Any picture must be dropped, but each line of the data should be duplicated exactly.

Start of DATA FOR THE TASK

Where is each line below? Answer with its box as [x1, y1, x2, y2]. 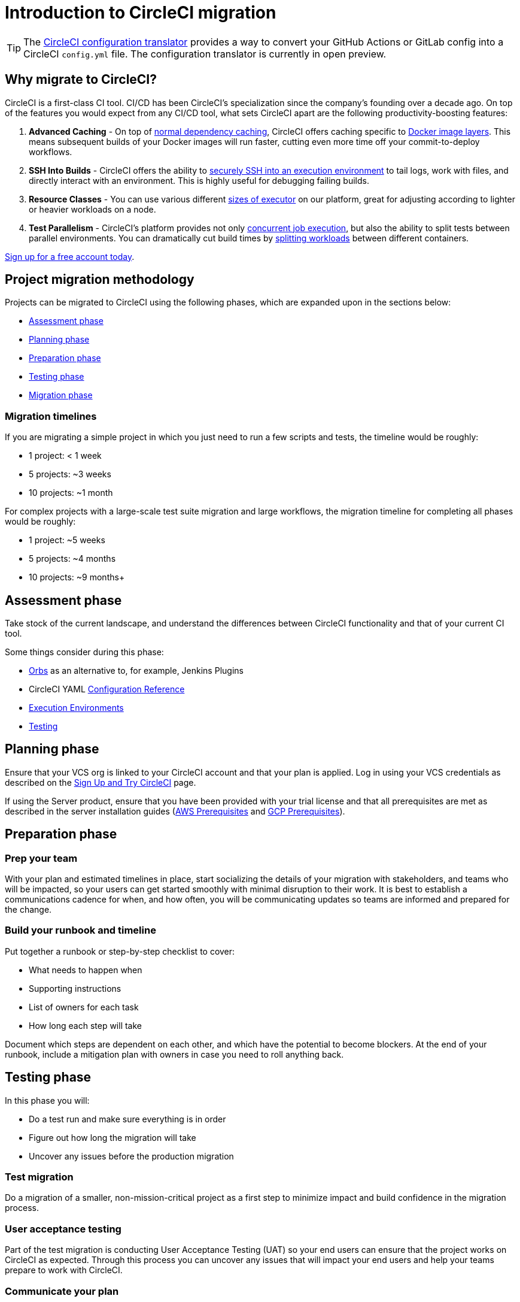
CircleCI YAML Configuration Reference [29, 684, 185, 695]
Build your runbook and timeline [5, 924, 156, 937]
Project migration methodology [5, 272, 194, 287]
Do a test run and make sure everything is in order [29, 1113, 226, 1124]
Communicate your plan [5, 1285, 119, 1297]
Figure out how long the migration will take [29, 1132, 196, 1143]
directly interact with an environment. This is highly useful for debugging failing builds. [29, 175, 369, 186]
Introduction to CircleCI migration [5, 2, 276, 23]

End of DATA FOR THE TASK

◆ RESPONSE TO THIS TASK
Where is each line below? Answer with its box as [x1, y1, x2, y2]. 
CircleCI YAML Configuration Reference [29, 684, 185, 695]
Build your runbook and timeline [5, 924, 156, 937]
Project migration methodology [5, 272, 194, 287]
Do a test run and make sure everything is in order [29, 1113, 226, 1124]
Communicate your plan [5, 1285, 119, 1297]
Figure out how long the migration will take [29, 1132, 196, 1143]
directly interact with an environment. This is highly useful for debugging failing builds. [29, 175, 369, 186]
Introduction to CircleCI migration [5, 2, 276, 23]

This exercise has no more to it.